TASK OBJECTIVE:
Every line below that carries the word "base" needs to be copied.

RECORDS PROVIDED:
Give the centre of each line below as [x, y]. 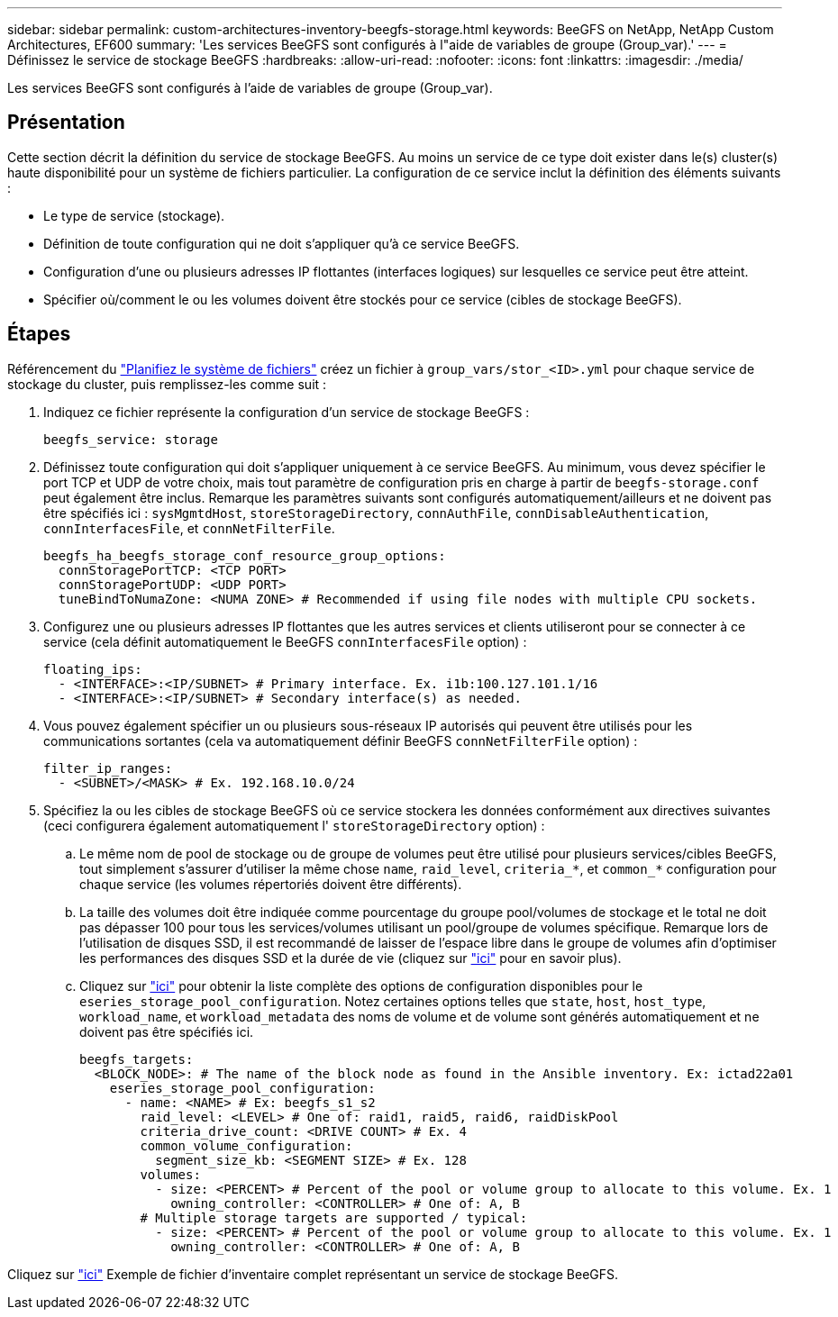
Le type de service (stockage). [134, 215]
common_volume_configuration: [246, 1145]
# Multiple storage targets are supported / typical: [334, 1217]
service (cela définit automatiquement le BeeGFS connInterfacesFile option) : [285, 641]
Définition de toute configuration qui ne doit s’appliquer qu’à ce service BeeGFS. [282, 243]
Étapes [39, 334]
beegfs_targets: [137, 1059]
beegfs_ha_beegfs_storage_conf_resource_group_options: [245, 555]
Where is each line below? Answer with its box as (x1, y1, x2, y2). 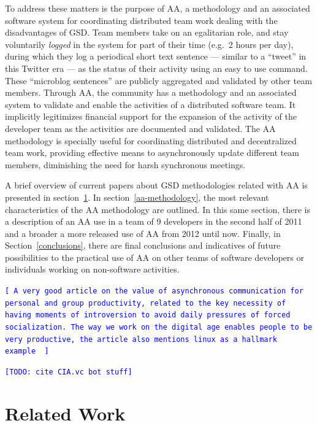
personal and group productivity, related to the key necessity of (5, 298, 286, 308)
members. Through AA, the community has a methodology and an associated (5, 86, 297, 99)
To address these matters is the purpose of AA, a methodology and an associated (5, 2, 310, 14)
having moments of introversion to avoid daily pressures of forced (5, 311, 291, 320)
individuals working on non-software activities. (5, 263, 180, 276)
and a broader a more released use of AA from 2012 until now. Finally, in (5, 227, 281, 239)
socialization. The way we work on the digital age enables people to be (5, 323, 313, 332)
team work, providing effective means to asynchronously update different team (5, 146, 299, 159)
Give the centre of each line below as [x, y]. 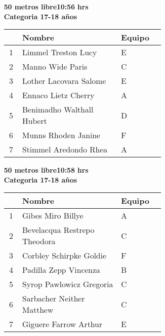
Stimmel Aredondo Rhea [65, 149]
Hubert [35, 121]
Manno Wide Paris [55, 67]
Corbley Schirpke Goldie [64, 256]
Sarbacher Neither [54, 299]
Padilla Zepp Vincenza [61, 270]
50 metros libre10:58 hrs [46, 170]
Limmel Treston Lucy [60, 52]
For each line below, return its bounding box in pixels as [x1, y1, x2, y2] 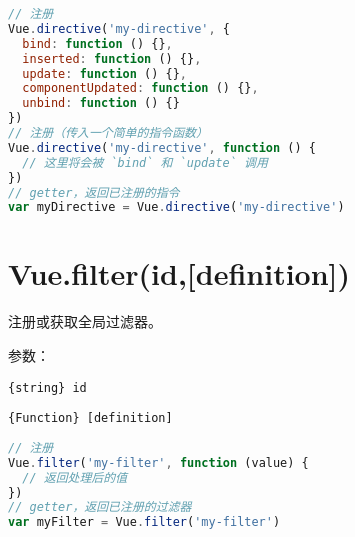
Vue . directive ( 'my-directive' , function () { [8, 140, 316, 155]
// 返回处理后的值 [22, 470, 128, 485]
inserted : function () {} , [22, 51, 202, 66]
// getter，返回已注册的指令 [8, 185, 180, 200]
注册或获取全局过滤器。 [8, 311, 162, 332]
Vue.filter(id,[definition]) [8, 253, 351, 294]
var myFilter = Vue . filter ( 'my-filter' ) [8, 515, 281, 530]
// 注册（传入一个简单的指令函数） [8, 126, 208, 140]
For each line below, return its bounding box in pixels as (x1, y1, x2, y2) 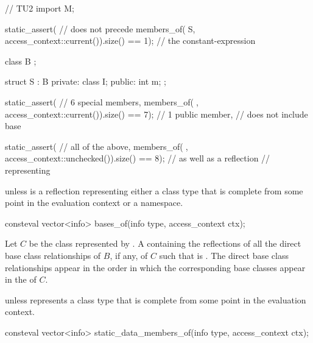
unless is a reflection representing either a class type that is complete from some (5, 184, 303, 197)
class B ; (5, 54, 37, 67)
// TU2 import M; (5, 2, 74, 14)
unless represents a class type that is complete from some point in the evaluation (5, 293, 306, 306)
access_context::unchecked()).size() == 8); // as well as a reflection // (5, 152, 270, 164)
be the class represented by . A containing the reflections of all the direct (29, 237, 301, 250)
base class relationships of (5, 249, 101, 261)
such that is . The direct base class (159, 249, 289, 261)
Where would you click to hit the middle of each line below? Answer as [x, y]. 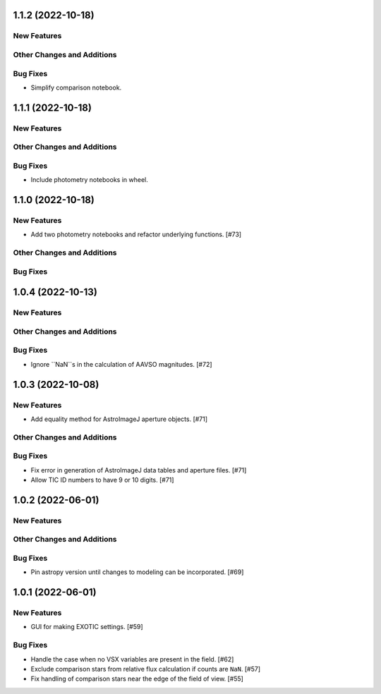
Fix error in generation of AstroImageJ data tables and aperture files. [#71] [139, 470]
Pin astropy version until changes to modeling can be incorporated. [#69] [137, 572]
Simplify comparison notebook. [76, 87]
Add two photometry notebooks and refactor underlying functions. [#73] [136, 235]
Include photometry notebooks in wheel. [89, 180]
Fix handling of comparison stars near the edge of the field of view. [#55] [137, 679]
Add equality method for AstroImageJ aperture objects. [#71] [119, 419]
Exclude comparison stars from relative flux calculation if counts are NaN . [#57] [146, 669]

WRITTEN SOLUTION:
base class relationships of (5, 249, 101, 261)
such that is . The direct base class (159, 249, 289, 261)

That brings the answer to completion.